##### Record excerpts
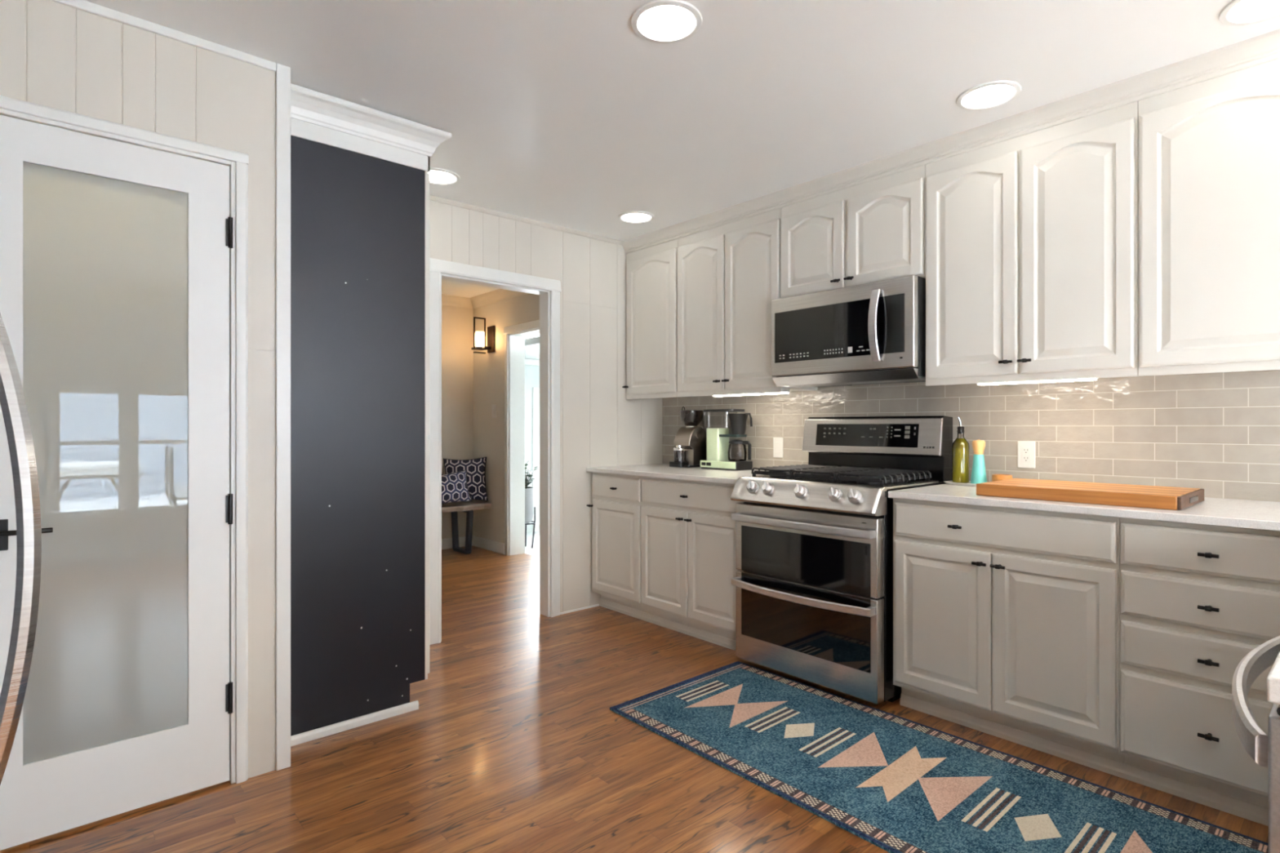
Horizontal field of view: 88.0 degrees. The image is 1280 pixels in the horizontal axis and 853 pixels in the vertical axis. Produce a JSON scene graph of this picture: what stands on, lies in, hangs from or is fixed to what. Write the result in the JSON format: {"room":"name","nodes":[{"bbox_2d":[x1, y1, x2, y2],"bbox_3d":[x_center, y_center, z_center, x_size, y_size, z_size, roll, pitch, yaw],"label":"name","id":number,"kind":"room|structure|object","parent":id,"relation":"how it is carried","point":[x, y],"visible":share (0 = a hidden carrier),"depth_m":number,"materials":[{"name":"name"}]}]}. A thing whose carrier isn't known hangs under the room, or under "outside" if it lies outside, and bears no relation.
{"room":"kitchen","nodes":[
{"label":"kitchen","id":0,"kind":"room"},
{"bbox_2d":[0,0,275,777],"bbox_3d":[-2.174,-0.030,2.089,1.718,2.440,0.910,0,0,-42],"label":"wall","id":1,"kind":"structure","parent":0,"point":[55,55],"depth_m":2.18,"materials":[{"name":"grey paint"}]},
{"bbox_2d":[0,115,232,850],"bbox_3d":[-1.581,0.158,1.988,0.624,2.040,0.107,0,0,-42],"label":"door","id":2,"kind":"structure","parent":1,"relation":"in","point":[114,255],"depth_m":2.01,"materials":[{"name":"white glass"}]},
{"bbox_2d":[0,95,248,783],"bbox_3d":[-1.621,0.138,2.027,0.721,2.104,0.116,0,0,-42],"label":"trim","id":3,"kind":"structure","parent":1,"relation":"attached to","point":[237,162],"depth_m":2.21,"materials":[{"name":"white wood"}]},
{"bbox_2d":[50,0,290,770],"bbox_3d":[-1.862,-0.030,1.816,1.622,2.440,0.112,0,0,-42],"label":"trim","id":4,"kind":"structure","parent":1,"relation":"attached to","point":[282,73],"depth_m":2.29,"materials":[{"name":"white wood"}]},
{"bbox_2d":[441,304,473,538],"bbox_3d":[-2.653,-0.030,5.774,2.890,2.440,0.100,0,0,-42],"label":"wall","id":5,"kind":"structure","parent":0,"point":[457,322],"depth_m":6.47,"materials":[{"name":"beige paint"}]},
{"bbox_2d":[441,535,504,554],"bbox_3d":[-2.436,1.140,5.484,2.630,0.100,0.620,0,0,-42],"label":"baseboard","id":6,"kind":"structure","parent":5,"relation":"attached to","point":[495,546],"depth_m":6.38,"materials":[{"name":"beige wood"}]},
{"bbox_2d":[473,293,539,555],"bbox_3d":[-0.779,-0.030,5.718,0.160,2.440,2.470,0,0,-42],"label":"wall","id":7,"kind":"structure","parent":0,"point":[488,368],"depth_m":6.29,"materials":[{"name":"beige paint"}]},
{"bbox_2d":[471,316,495,354],"bbox_3d":[-1.480,-0.848,6.245,0.191,0.335,0.124,0,0,-42],"label":"wall sconce","id":8,"kind":"object","parent":7,"relation":"attached to","point":[491,347],"visible":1,"depth_m":6.25,"materials":[{"name":"brown metal"}]},
{"bbox_2d":[503,320,539,555],"bbox_3d":[-0.819,0.140,5.748,0.180,2.100,1.130,0,0,-42],"label":"trim","id":9,"kind":"structure","parent":7,"relation":"attached to","point":[514,343],"depth_m":6.09,"materials":[{"name":"white wood"}]},
{"bbox_2d":[524,358,539,533],"bbox_3d":[-0.031,0.223,6.661,2.210,1.935,2.890,0,0,-42],"label":"wall","id":10,"kind":"structure","parent":0,"point":[531,372],"depth_m":7.39,"materials":[{"name":"paint"}]},
{"bbox_2d":[524,359,539,365],"bbox_3d":[-0.951,-0.708,7.630,2.100,0.065,0.020,0,0,-42],"label":"trim","id":11,"kind":"structure","parent":10,"relation":"attached to","point":[527,362],"depth_m":7.40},
{"bbox_2d":[532,386,539,532],"bbox_3d":[-0.886,0.380,7.731,0.890,1.620,0.075,0,0,-42],"label":"door","id":12,"kind":"structure","parent":10,"relation":"in","point":[535,391],"depth_m":7.43,"materials":[{"name":"clear glass"}]},
{"bbox_2d":[524,336,539,359],"bbox_3d":[-0.031,-0.777,6.661,2.210,0.065,2.890,0,0,-42],"label":"ceiling","id":13,"kind":"structure","parent":0,"point":[531,344],"depth_m":6.36,"materials":[{"name":"paint"}]},
{"bbox_2d":[430,200,662,617],"bbox_3d":[-0.895,-0.030,3.897,2.750,2.440,0.100,0,0,-42],"label":"wall","id":14,"kind":"structure","parent":0,"point":[599,427],"depth_m":4.29,"materials":[{"name":"grey paint"}]},
{"bbox_2d":[427,257,561,644],"bbox_3d":[-0.859,0.139,3.916,0.870,2.103,0.120,0,0,-42],"label":"trim","id":15,"kind":"structure","parent":14,"relation":"attached to","point":[438,268],"depth_m":4.09,"materials":[{"name":"white wood"}]},
{"bbox_2d":[430,195,622,245],"bbox_3d":[-0.740,-1.239,3.955,1.740,0.022,0.020,0,0,-42],"label":"trim","id":16,"kind":"structure","parent":14,"relation":"attached to","point":[434,198],"depth_m":3.97,"materials":[{"name":"grey paint"}]},
{"bbox_2d":[560,604,599,614],"bbox_3d":[-0.383,1.184,4.280,0.325,0.012,0.006,0,0,-42],"label":"baseboard","id":17,"kind":"structure","parent":14,"relation":"attached to","point":[596,605],"depth_m":4.27,"materials":[{"name":"white wood"}]},
{"bbox_2d":[622,238,679,399],"bbox_3d":[0.183,-0.714,4.447,0.397,1.068,0.499,0,0,-42],"label":"upper cabinet","id":18,"kind":"object","parent":14,"relation":"attached to","point":[651,272],"visible":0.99,"depth_m":4.32,"materials":[{"name":"paint"}]},
{"bbox_2d":[622,29,1279,253],"bbox_3d":[0.998,-1.213,3.270,0.047,0.074,3.350,0,0,-42],"label":"trim","id":19,"kind":"structure","parent":14,"relation":"attached to","point":[1264,48],"depth_m":2.69,"materials":[{"name":"paint"}]},
{"bbox_2d":[0,531,1268,852],"bbox_3d":[0.349,1.215,2.922,6.600,0.050,8.990,0,0,-42],"label":"floor","id":20,"kind":"structure","parent":0,"point":[513,743],"depth_m":2.26,"materials":[{"name":"brown wood"}]},
{"bbox_2d":[0,313,41,785],"bbox_3d":[-0.917,0.300,0.350,0.892,1.780,0.900,0,0,-42],"label":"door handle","id":21,"kind":"object","parent":20,"relation":"on","point":[12,399],"visible":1,"depth_m":0.65,"materials":[{"name":"silver metal"}]},
{"bbox_2d":[290,83,451,736],"bbox_3d":[-1.313,-0.026,2.908,0.644,2.432,0.818,0,0,-42],"label":"tall cabinet","id":22,"kind":"object","parent":20,"relation":"on","point":[360,177],"visible":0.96,"depth_m":2.62,"materials":[{"name":"paint"}]},
{"bbox_2d":[290,700,418,746],"bbox_3d":[-1.130,1.173,2.612,0.526,0.034,0.012,0,0,-42],"label":"baseboard","id":23,"kind":"structure","parent":22,"relation":"attached to","point":[312,735],"depth_m":2.61,"materials":[{"name":"white wood"}]},
{"bbox_2d":[441,500,491,554],"bbox_3d":[-2.076,0.960,5.866,1.475,0.460,0.426,0,0,-42],"label":"bench","id":24,"kind":"object","parent":20,"relation":"on","point":[468,507],"visible":0.37,"depth_m":6.13,"materials":[{"name":"brown wood"}]},
{"bbox_2d":[441,469,472,504],"bbox_3d":[-1.751,0.568,5.978,0.483,0.322,0.180,0,0,-42],"label":"throw pillow","id":25,"kind":"object","parent":24,"relation":"on","point":[455,488],"visible":0.63,"depth_m":5.97,"materials":[{"name":"blue fabric"}]},
{"bbox_2d":[443,457,488,501],"bbox_3d":[-1.655,0.513,6.284,0.426,0.431,0.192,0,0,-9],"label":"throw pillow","id":26,"kind":"object","parent":24,"relation":"on","point":[476,468],"visible":0.66,"depth_m":6.25,"materials":[{"name":"fabric"}]},
{"bbox_2d":[524,506,535,547],"bbox_3d":[-1.135,0.990,6.451,0.236,0.401,0.236,0,0,-42],"label":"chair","id":27,"kind":"object","parent":20,"relation":"on","point":[534,521],"visible":0.34,"depth_m":6.44,"materials":[{"name":"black metal"}]},
{"bbox_2d":[524,460,537,523],"bbox_3d":[-1.122,0.638,6.450,0.311,0.614,0.216,0,0,-42],"label":"potted plant","id":28,"kind":"object","parent":27,"relation":"on","point":[529,491],"visible":0.3,"depth_m":6.40,"materials":[{"name":"green plant"}]},
{"bbox_2d":[586,472,651,613],"bbox_3d":[0.071,0.746,4.351,0.694,0.888,0.494,0,0,-42],"label":"base cabinet","id":29,"kind":"object","parent":20,"relation":"on","point":[616,499],"visible":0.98,"depth_m":4.12,"materials":[{"name":"paint"}]},
{"bbox_2d":[640,476,742,640],"bbox_3d":[0.499,0.746,3.867,0.694,0.888,0.794,0,0,-42],"label":"base cabinet","id":30,"kind":"object","parent":20,"relation":"on","point":[688,529],"visible":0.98,"depth_m":3.66,"materials":[{"name":"paint"}]},
{"bbox_2d":[586,463,768,484],"bbox_3d":[0.336,0.286,4.054,0.682,0.028,1.296,0,0,-42],"label":"countertop","id":31,"kind":"structure","parent":30,"relation":"on","point":[655,470],"depth_m":3.91,"materials":[{"name":"white stone"}]},
{"bbox_2d":[669,406,706,467],"bbox_3d":[0.324,0.071,4.398,0.210,0.401,0.168,0,0,-42],"label":"coffee grinder","id":32,"kind":"object","parent":31,"relation":"on","point":[690,441],"visible":0.98,"depth_m":4.35,"materials":[{"name":"silver plastic"}]},
{"bbox_2d":[673,444,684,462],"bbox_3d":[0.260,0.183,4.377,0.078,0.110,0.078,0,0,-42],"label":"cup","id":33,"kind":"object","parent":32,"relation":"on","point":[679,451],"depth_m":4.35,"materials":[{"name":"silver metal"}]},
{"bbox_2d":[700,408,752,471],"bbox_3d":[0.559,0.085,4.127,0.168,0.374,0.360,0,0,-42],"label":"coffee maker","id":34,"kind":"object","parent":31,"relation":"on","point":[717,439],"visible":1,"depth_m":4.13,"materials":[{"name":"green plastic"}]},
{"bbox_2d":[719,434,746,437],"bbox_3d":[0.576,0.062,4.107,0.100,0.016,0.142,0,0,-42],"label":"shelf","id":35,"kind":"object","parent":34,"relation":"attached to","point":[720,435],"depth_m":4.06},
{"bbox_2d":[727,440,751,461],"bbox_3d":[0.602,0.150,4.060,0.118,0.130,0.155,0,0,-12],"label":"coffee carafe","id":36,"kind":"object","parent":34,"relation":"on","point":[733,442],"visible":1,"depth_m":4.04,"materials":[{"name":"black glass"}]},
{"bbox_2d":[727,413,752,434],"bbox_3d":[0.606,-0.013,4.062,0.132,0.133,0.157,0,0,-7],"label":"basket","id":37,"kind":"object","parent":34,"relation":"on","point":[738,421],"depth_m":4.03,"materials":[{"name":"black plastic"}]},
{"bbox_2d":[729,415,952,704],"bbox_3d":[0.962,0.571,3.221,0.811,1.238,0.774,0,0,-42],"label":"range","id":38,"kind":"object","parent":20,"relation":"on","point":[813,580],"visible":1,"depth_m":3.02,"materials":[{"name":"silver metal"}]},
{"bbox_2d":[886,480,938,489],"bbox_3d":[0.957,0.263,3.217,0.500,0.010,0.762,0,0,-42],"label":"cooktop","id":39,"kind":"object","parent":38,"relation":"in","point":[895,485],"depth_m":2.95,"materials":[{"name":"silver metal"}]},
{"bbox_2d":[609,661,1268,852],"bbox_3d":[0.887,1.185,2.255,0.830,0.008,2.128,0,0,-42],"label":"rug","id":40,"kind":"object","parent":20,"relation":"on","point":[896,784],"visible":0.99,"depth_m":2.23,"materials":[{"name":"blue fabric"}]},
{"bbox_2d":[893,497,1124,763],"bbox_3d":[1.547,0.746,2.686,0.694,0.888,0.788,0,0,-42],"label":"base cabinet","id":41,"kind":"object","parent":20,"relation":"on","point":[1006,616],"visible":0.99,"depth_m":2.43,"materials":[{"name":"paint"}]},
{"bbox_2d":[1119,517,1279,808],"bbox_3d":[1.963,0.746,2.216,0.694,0.888,0.463,0,0,-42],"label":"base cabinet","id":42,"kind":"object","parent":20,"relation":"on","point":[1195,600],"visible":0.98,"depth_m":2.04,"materials":[{"name":"paint"}]},
{"bbox_2d":[1231,635,1279,852],"bbox_3d":[1.096,0.746,0.721,0.606,0.888,0.665,0,0,-42],"label":"dishwasher","id":43,"kind":"object","parent":20,"relation":"on","point":[1264,750],"visible":0.98,"depth_m":0.76,"materials":[{"name":"silver metal"}]},
{"bbox_3d":[1.962,0.746,1.474,1.680,0.888,0.642,0,0,-42],"label":"cabinet","id":44,"kind":"object","parent":20,"relation":"on","visible":0},
{"bbox_2d":[888,483,1279,704],"bbox_3d":[1.325,0.286,1.722,2.297,0.028,1.939,0,0,-42],"label":"countertop","id":45,"kind":"structure","parent":44,"relation":"on","point":[1219,512],"depth_m":2.20,"materials":[{"name":"white stone"}]},
{"bbox_2d":[944,480,988,486],"bbox_3d":[1.550,0.266,3.015,0.150,0.011,0.287,0,0,-42],"label":"tray","id":46,"kind":"object","parent":45,"relation":"on","point":[950,482],"visible":0.3,"depth_m":3.02,"materials":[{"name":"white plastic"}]},
{"bbox_2d":[951,417,969,483],"bbox_3d":[1.494,0.112,3.086,0.073,0.308,0.073,0,0,-42],"label":"oil bottle","id":47,"kind":"object","parent":46,"relation":"on","point":[960,448],"visible":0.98,"depth_m":3.06,"materials":[{"name":"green glass"}]},
{"bbox_2d":[970,438,986,484],"bbox_3d":[1.540,0.162,3.011,0.068,0.208,0.068,0,0,-42],"label":"pepper mill","id":48,"kind":"object","parent":46,"relation":"on","point":[978,472],"visible":0.86,"depth_m":2.99,"materials":[{"name":"teal ceramic"}]},
{"bbox_2d":[991,474,1012,481],"bbox_3d":[1.608,0.242,2.942,0.082,0.048,0.082,0,0,-42],"label":"bowl","id":49,"kind":"object","parent":46,"relation":"on","point":[994,477],"visible":0.46,"depth_m":2.91,"materials":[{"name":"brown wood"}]},
{"bbox_2d":[976,478,1204,510],"bbox_3d":[1.671,0.248,2.483,0.405,0.045,0.630,0,0,-42],"label":"cutting board","id":50,"kind":"object","parent":45,"relation":"on","point":[1172,498],"visible":1,"depth_m":2.35,"materials":[{"name":"brown wood"}]},
{"bbox_2d":[84,0,1279,297],"bbox_3d":[-0.334,-1.290,2.103,4.490,0.080,8.670,0,0,-42],"label":"ceiling","id":51,"kind":"structure","parent":0,"point":[558,113],"depth_m":2.34,"materials":[{"name":"white paint"}]},
{"bbox_2d":[428,167,460,185],"bbox_3d":[-1.014,-1.246,3.317,0.220,0.008,0.220,0,0,-42],"label":"recessed light","id":52,"kind":"object","parent":51,"relation":"in","point":[439,176],"visible":0.63,"depth_m":3.32,"materials":[{"name":"white plastic"}]},
{"bbox_2d":[428,170,455,182],"bbox_3d":[-1.014,-1.248,3.317,0.175,0.003,0.175,0,0,8],"label":"diffuser","id":53,"kind":"object","parent":52,"relation":"attached to","point":[436,176],"depth_m":3.32,"materials":[{"name":"white plastic"}]},
{"bbox_2d":[441,288,527,308],"bbox_3d":[-1.823,-1.208,4.792,2.630,0.085,2.470,0,0,-42],"label":"cove","id":54,"kind":"object","parent":51,"relation":"attached to","point":[499,295],"visible":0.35,"depth_m":6.35,"materials":[{"name":"beige paint"}]},
{"bbox_2d":[617,211,654,223],"bbox_3d":[-0.024,-1.246,3.966,0.220,0.008,0.220,0,0,-42],"label":"recessed light","id":55,"kind":"object","parent":51,"relation":"in","point":[633,217],"visible":1,"depth_m":3.97,"materials":[{"name":"white plastic"}]},
{"bbox_2d":[621,213,650,222],"bbox_3d":[-0.024,-1.248,3.966,0.175,0.003,0.175,0,0,-1],"label":"diffuser","id":56,"kind":"object","parent":55,"relation":"attached to","point":[625,217],"depth_m":3.97,"materials":[{"name":"white plastic"}]},
{"bbox_2d":[631,0,702,44],"bbox_3d":[0.082,-1.246,2.049,0.220,0.008,0.220,0,0,-42],"label":"recessed light","id":57,"kind":"object","parent":51,"relation":"in","point":[657,21],"visible":1,"depth_m":2.04,"materials":[{"name":"white plastic"}]},
{"bbox_2d":[638,5,694,39],"bbox_3d":[0.082,-1.248,2.049,0.175,0.003,0.175,0,0,8],"label":"diffuser","id":58,"kind":"object","parent":57,"relation":"attached to","point":[655,22],"depth_m":2.05,"materials":[{"name":"white plastic"}]},
{"bbox_2d":[955,80,1021,110],"bbox_3d":[1.317,-1.246,2.506,0.220,0.008,0.220,0,0,-42],"label":"recessed light","id":59,"kind":"object","parent":51,"relation":"in","point":[989,95],"visible":1,"depth_m":2.50,"materials":[{"name":"white plastic"}]},
{"bbox_2d":[962,84,1014,106],"bbox_3d":[1.317,-1.248,2.506,0.175,0.003,0.175,0,0,-1],"label":"diffuser","id":60,"kind":"object","parent":59,"relation":"attached to","point":[984,95],"depth_m":2.50,"materials":[{"name":"white plastic"}]},
{"bbox_2d":[1218,0,1279,26],"bbox_3d":[1.852,-1.246,1.953,0.220,0.008,0.220,0,0,-42],"label":"recessed light","id":61,"kind":"object","parent":51,"relation":"in","point":[1237,12],"visible":1,"depth_m":2.00,"materials":[{"name":"white plastic"}]},
{"bbox_2d":[1228,0,1279,20],"bbox_3d":[1.852,-1.248,1.953,0.175,0.003,0.175,0,0,8],"label":"diffuser","id":62,"kind":"object","parent":61,"relation":"attached to","point":[1238,10],"depth_m":1.99,"materials":[{"name":"white plastic"}]},
{"bbox_2d":[599,598,1268,826],"bbox_3d":[0.863,1.166,3.110,0.013,0.048,3.409,0,0,-42],"label":"toe kick","id":63,"kind":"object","parent":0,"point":[1251,811],"depth_m":2.38,"materials":[{"name":"paint"}]},
{"bbox_3d":[2.161,-0.030,2.597,0.100,2.440,6.100,0,0,-42],"label":"wall","id":64,"kind":"structure","parent":0,"visible":0},
{"bbox_2d":[677,208,817,397],"bbox_3d":[0.611,-0.714,3.965,0.397,1.068,0.788,0,0,-42],"label":"upper cabinet","id":65,"kind":"object","parent":64,"relation":"attached to","point":[729,275],"visible":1,"depth_m":3.82,"materials":[{"name":"paint"}]},
{"bbox_2d":[713,388,790,396],"bbox_3d":[0.627,-0.189,3.804,0.055,0.027,0.520,0,0,-42],"label":"light bar","id":66,"kind":"object","parent":65,"relation":"attached to","point":[786,391],"visible":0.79,"depth_m":3.73,"materials":[{"name":"white plastic"}]},
{"bbox_2d":[713,392,788,396],"bbox_3d":[0.627,-0.179,3.804,0.049,0.008,0.510,0,0,-42],"label":"diffuser","id":67,"kind":"object","parent":66,"relation":"attached to","point":[771,393],"depth_m":3.75,"materials":[{"name":"white plastic"}]},
{"bbox_2d":[773,437,783,457],"bbox_3d":[0.834,0.132,4.000,0.008,0.120,0.072,0,0,-42],"label":"wall switch","id":68,"kind":"object","parent":64,"relation":"attached to","point":[778,442],"visible":1,"depth_m":4.00,"materials":[{"name":"white plastic"}]},
{"bbox_2d":[781,164,925,297],"bbox_3d":[1.134,-0.958,3.375,0.397,0.580,0.786,0,0,-42],"label":"upper cabinet","id":69,"kind":"object","parent":64,"relation":"attached to","point":[874,230],"visible":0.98,"depth_m":3.22,"materials":[{"name":"paint"}]},
{"bbox_2d":[771,275,925,387],"bbox_3d":[1.094,-0.436,3.339,0.492,0.460,0.778,0,0,-42],"label":"microwave","id":70,"kind":"object","parent":69,"relation":"attached to","point":[871,333],"visible":0.97,"depth_m":3.15,"materials":[{"name":"silver metal"}]},
{"bbox_2d":[662,369,1279,502],"bbox_3d":[1.497,0.016,3.265,0.008,0.572,4.020,0,0,-42],"label":"backsplash","id":71,"kind":"structure","parent":64,"relation":"attached to","point":[1217,433],"depth_m":2.81,"materials":[{"name":"tile"}]},
{"bbox_2d":[1017,440,1035,468],"bbox_3d":[1.738,0.130,2.980,0.008,0.120,0.072,0,0,-42],"label":"wall outlet","id":72,"kind":"object","parent":64,"relation":"attached to","point":[1026,450],"visible":1,"depth_m":2.98,"materials":[{"name":"white plastic"}]},
{"bbox_2d":[925,101,1137,386],"bbox_3d":[1.654,-0.714,2.788,0.397,1.068,0.779,0,0,-42],"label":"upper cabinet","id":73,"kind":"object","parent":64,"relation":"attached to","point":[1032,238],"visible":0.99,"depth_m":2.63,"materials":[{"name":"paint"}]},
{"bbox_2d":[977,377,1097,385],"bbox_3d":[1.606,-0.189,2.700,0.055,0.027,0.430,0,0,-42],"label":"light bar","id":74,"kind":"object","parent":73,"relation":"attached to","point":[1094,379],"visible":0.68,"depth_m":2.68,"materials":[{"name":"white plastic"}]},
{"bbox_2d":[1137,58,1279,376],"bbox_3d":[2.075,-0.714,2.313,0.397,1.068,0.488,0,0,-42],"label":"upper cabinet","id":75,"kind":"object","parent":64,"relation":"attached to","point":[1209,150],"visible":0.99,"depth_m":2.23,"materials":[{"name":"paint"}]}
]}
##########
• Exercise goal
Write out each line above that contains the word "coffee".

• Solution to this problem
{"bbox_2d":[669,406,706,467],"bbox_3d":[0.324,0.071,4.398,0.210,0.401,0.168,0,0,-42],"label":"coffee grinder","id":32,"kind":"object","parent":31,"relation":"on","point":[690,441],"visible":0.98,"depth_m":4.35,"materials":[{"name":"silver plastic"}]},
{"bbox_2d":[700,408,752,471],"bbox_3d":[0.559,0.085,4.127,0.168,0.374,0.360,0,0,-42],"label":"coffee maker","id":34,"kind":"object","parent":31,"relation":"on","point":[717,439],"visible":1,"depth_m":4.13,"materials":[{"name":"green plastic"}]},
{"bbox_2d":[727,440,751,461],"bbox_3d":[0.602,0.150,4.060,0.118,0.130,0.155,0,0,-12],"label":"coffee carafe","id":36,"kind":"object","parent":34,"relation":"on","point":[733,442],"visible":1,"depth_m":4.04,"materials":[{"name":"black glass"}]},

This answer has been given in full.